Вряд ли то, что случилось потом, можно было бы назвать «сексом», «эротикой», или какими-то иными привычными названиями. Больше всего происшедшее напоминало… полет на метле! Честное слово! Я неслась куда-то в бездну, а потом, прямо над ней, уже чувствуя голыми ступнями жар красных углей, взмывала ввысь, и свет мертвой Луны омывал меня всю, точно ледяной душ, и снова я летела вниз, алые искры слепили мне глаза, а затем острые капли небесного холода, покалывая кожу, медленно стекали по моей груди… Имя Анны, словно, нежное, белое облако, иногда всплывало в черной прохладе ночи и прижималось то к моей груди, то к обнаженным плечам…
Я проснулась. В окно светила желтая Луна.
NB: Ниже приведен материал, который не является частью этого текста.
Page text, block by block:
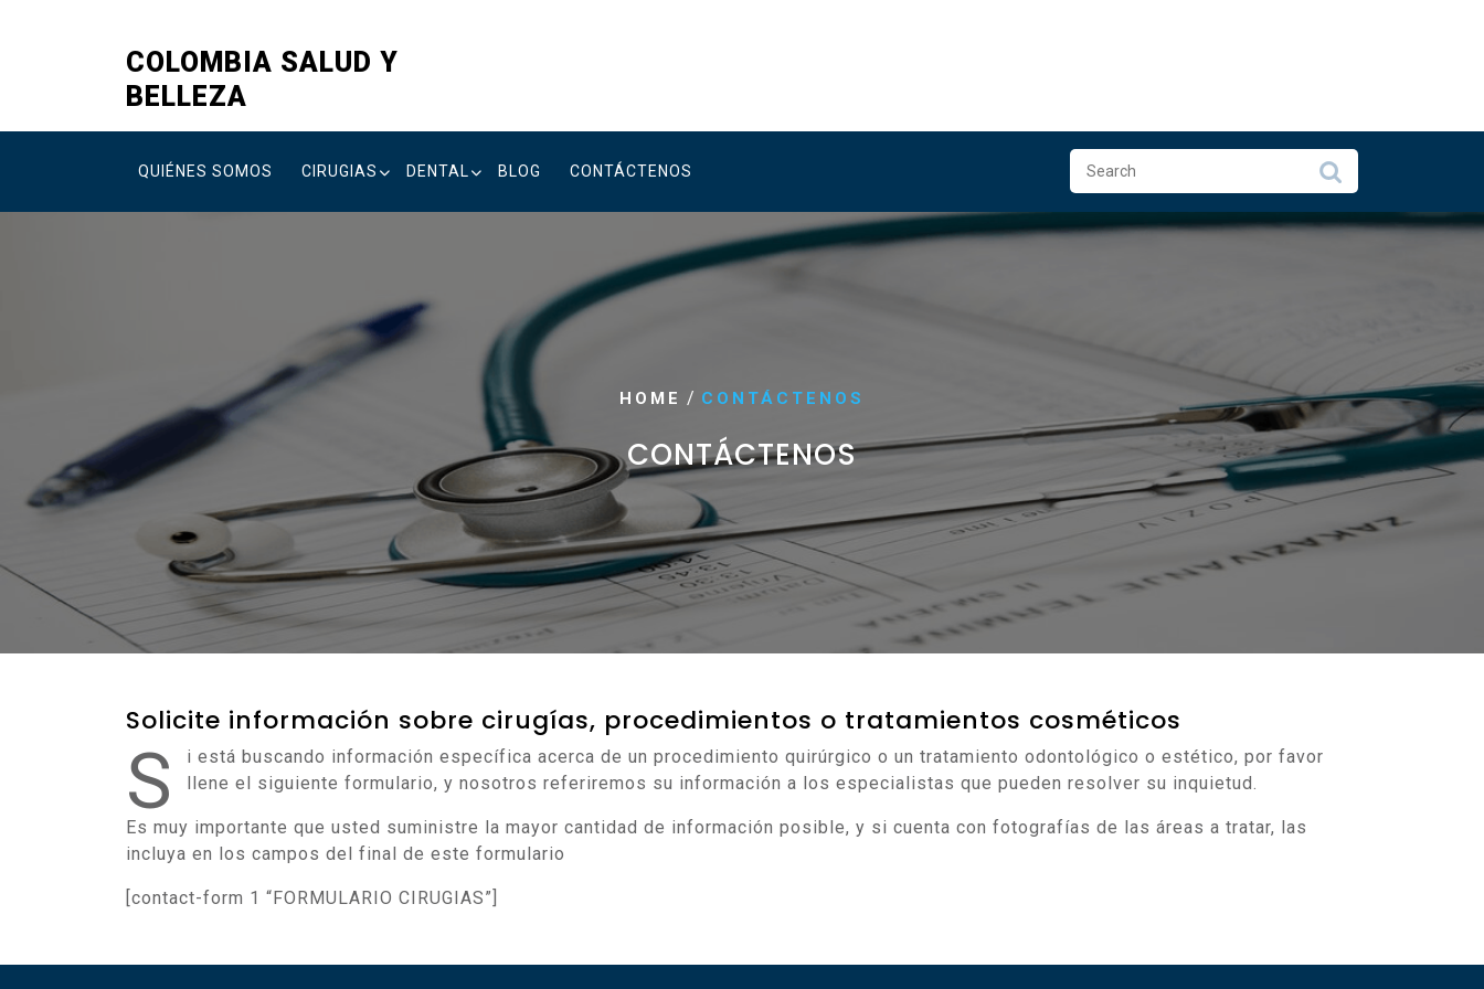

«Когда я вышла от него, была ночь. В первый ми, когда дверь мансарды распахнулась, мне показалось, что на ступеньках сидит, уронив голову на согнутые колени, какая-то девушка… Нет, только тень дерева…
Абдуллин стоял в дверях. И он, и я ничего не говорили друг другу. Наше молчание было столь естественным сейчас, что произнеси он хоть одно слово, путь простое «до свиданья», мне кажется, на меня бы рухнули, словно театральные декорации от неловкого движения мастера сцены, рухнули бы вяло-крашеные стены подъезда. Но ничего не произошло. Он молча улыбнулся и скрылся за дверью.